The Supreme Court ruled today on the EPA’s authority under the Clean Air Act to regulate carbon emissions from new power plants, and if you’ve gotten to this half of the sentence I presume you are a daily reader. Welcome back. The Supreme Court has ruled, importantly, that the EPA either can or cannot curb greenhouse emissions the way it wants. It depends on whom you ask. I first learned of this decision from the LA Times, which reported that Supreme Court limits EPA authority on power plants. Then, balance-seeking perspicator that I am, I read in the other Times that Justices, With Limits, Let E.P.A. Curb Power-Plant Gases. A computer would tell you those sentences say the same thing.
Before we go much further, I should warn you that I do not understand this Supreme Court ruling or its impact on our lives. Right now, the consequences of this decision could be reverberating through time like a retrotemporal reverberating saw—invented 2087, outlawed 2086—or everything might be fine. A lawyer could probably tell you. An expert on global warming could tell you, as, in another sense, could Sen. James Inhofe. The rest of us, who oppose global warming and process the news with the ready tool of speculation, are kind of at a loss for what to think, here.

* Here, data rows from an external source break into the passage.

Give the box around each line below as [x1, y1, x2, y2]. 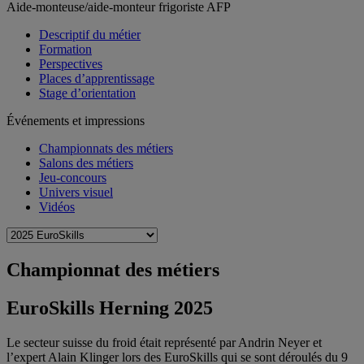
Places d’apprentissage [39, 71, 154, 85]
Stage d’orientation [39, 86, 136, 100]
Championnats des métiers [39, 141, 173, 155]
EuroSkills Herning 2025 [6, 297, 213, 318]
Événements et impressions [6, 114, 145, 128]
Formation [39, 42, 92, 56]
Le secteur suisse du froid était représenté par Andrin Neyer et [6, 335, 322, 349]
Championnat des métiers [6, 258, 219, 280]

Am I to believe the LA Times, in which the court actively limited the Environmental Protection Agency’s authority? Or should I listen to the other Times, which has the justices letting the EPA do what it wants, with limits?
Combat! Kids, here’s a good place to trot out your class notes on nominalization. These two headlines are elementally the same—a neutral version might read Supreme Court Limits But Does Not Destroy EPA Authority—but they present differently at the level of syntax. One difference is that “limits” is a verb in the LA Times and a noun in the New York Times. By nominalizing the act of limiting, the NYT can have the Justices Let EPA Curb, With Limits, and present this outcome as a win for the EPA.

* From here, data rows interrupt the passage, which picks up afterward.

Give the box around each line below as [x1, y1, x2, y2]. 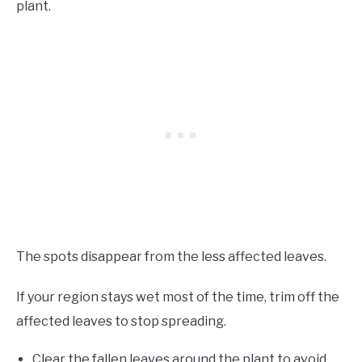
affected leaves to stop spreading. [16, 313, 226, 329]
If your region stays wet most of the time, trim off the [16, 288, 339, 305]
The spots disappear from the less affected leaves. [16, 248, 326, 264]
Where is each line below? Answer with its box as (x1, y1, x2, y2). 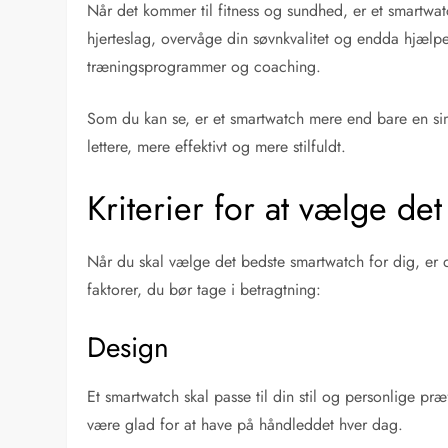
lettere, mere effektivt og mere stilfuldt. (87, 134, 347, 158)
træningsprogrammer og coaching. (87, 54, 322, 78)
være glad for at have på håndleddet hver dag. (87, 412, 404, 436)
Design (87, 326, 170, 368)
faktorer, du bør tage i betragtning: (87, 277, 322, 301)

Maybe it is. Again, I don’t know. Maybe I should have researched the issue better, and maybe you should have sought out a more authoritative source. These questions are not answerable. But one other thing we can say for certain is that in the LA Times this morning, the Court limited but did not destroy EPA authority, whereas in New York the Justices did it.

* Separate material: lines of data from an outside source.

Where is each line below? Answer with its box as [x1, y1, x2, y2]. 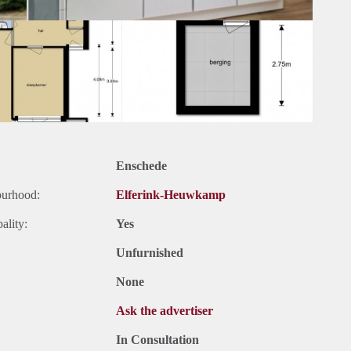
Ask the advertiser [116, 304, 213, 318]
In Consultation [116, 333, 199, 347]
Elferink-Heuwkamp [116, 188, 226, 202]
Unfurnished [116, 246, 183, 260]
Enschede [116, 159, 167, 173]
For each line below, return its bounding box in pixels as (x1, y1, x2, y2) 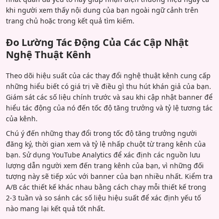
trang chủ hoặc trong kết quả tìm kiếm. (6, 16, 134, 25)
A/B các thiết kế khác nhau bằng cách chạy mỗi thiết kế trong (6, 182, 206, 192)
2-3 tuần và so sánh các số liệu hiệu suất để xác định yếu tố (6, 193, 201, 202)
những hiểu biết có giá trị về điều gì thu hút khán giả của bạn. (6, 81, 211, 91)
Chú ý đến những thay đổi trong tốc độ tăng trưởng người (6, 128, 197, 138)
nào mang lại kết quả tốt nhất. (6, 203, 105, 213)
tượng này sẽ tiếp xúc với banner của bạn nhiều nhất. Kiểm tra (6, 171, 213, 181)
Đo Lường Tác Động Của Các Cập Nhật (6, 35, 189, 49)

The analogy is imperfect, but that’s like the difference between LeBron Commits Six Fouls and Referees Call Six Fouls on LeBron. When the New York Times reports on what Justices do, it troubles the conceptual authority of the court. It draws attention to this decision as an act of individual people—individual people who have acted kind of kooky lately, and whom some might accuse of being ideologically motivated.
That’s why it’s so important that I understand whether this ruling is good or bad for the EPA. Global warming has become such a morally obvious issue, with a rising sea on one side and multibillion-dollar corporations on the other, that I can use it to measure how crazy the Supreme Court has gotten. Or, if you prefer, who among the Justices has gotten crazy.
According to the New York Times, the wardens outnumbered the inmates and “handed President Obama’s Environmental Protection Agency a victory.” First of all, I’m sure everyone at the EPA enjoys working in the President’s agency. “You guys,” Superman said, “We should call it Superman’s Justice League.” No one liked him, but what could they say? Second, the lead from the LA Times tells a different story:
The Supreme Court, in a split ruling, has blocked the Obama administration from requiring special permits for some new power plants, but upheld them for others.
I strongly object to the inclusion of that last comma, which I consider a flaw in the AP style. Also, that doesn’t sound like a victory for the EPA to me. That sounds like the Obama administration got blocked.
So did the EPA win the Supreme Court today or what? I have totalizing theories to update, and I need to know what happened. My third opinion came from USA Today, which went for the confusing compromise Supreme Court limits greenhouse gas regulations:
WASHINGTON – A divided Supreme Court blocked the Obama administration Monday from requiring permits for greenhouse gas emissions from new or modified industrial facilities, but the ruling won’t prohibit other means of regulating the pollutant that causes global warming.
Didn’t even say it was carbon dioxide. Now that’s how you keep down a continental breakfast.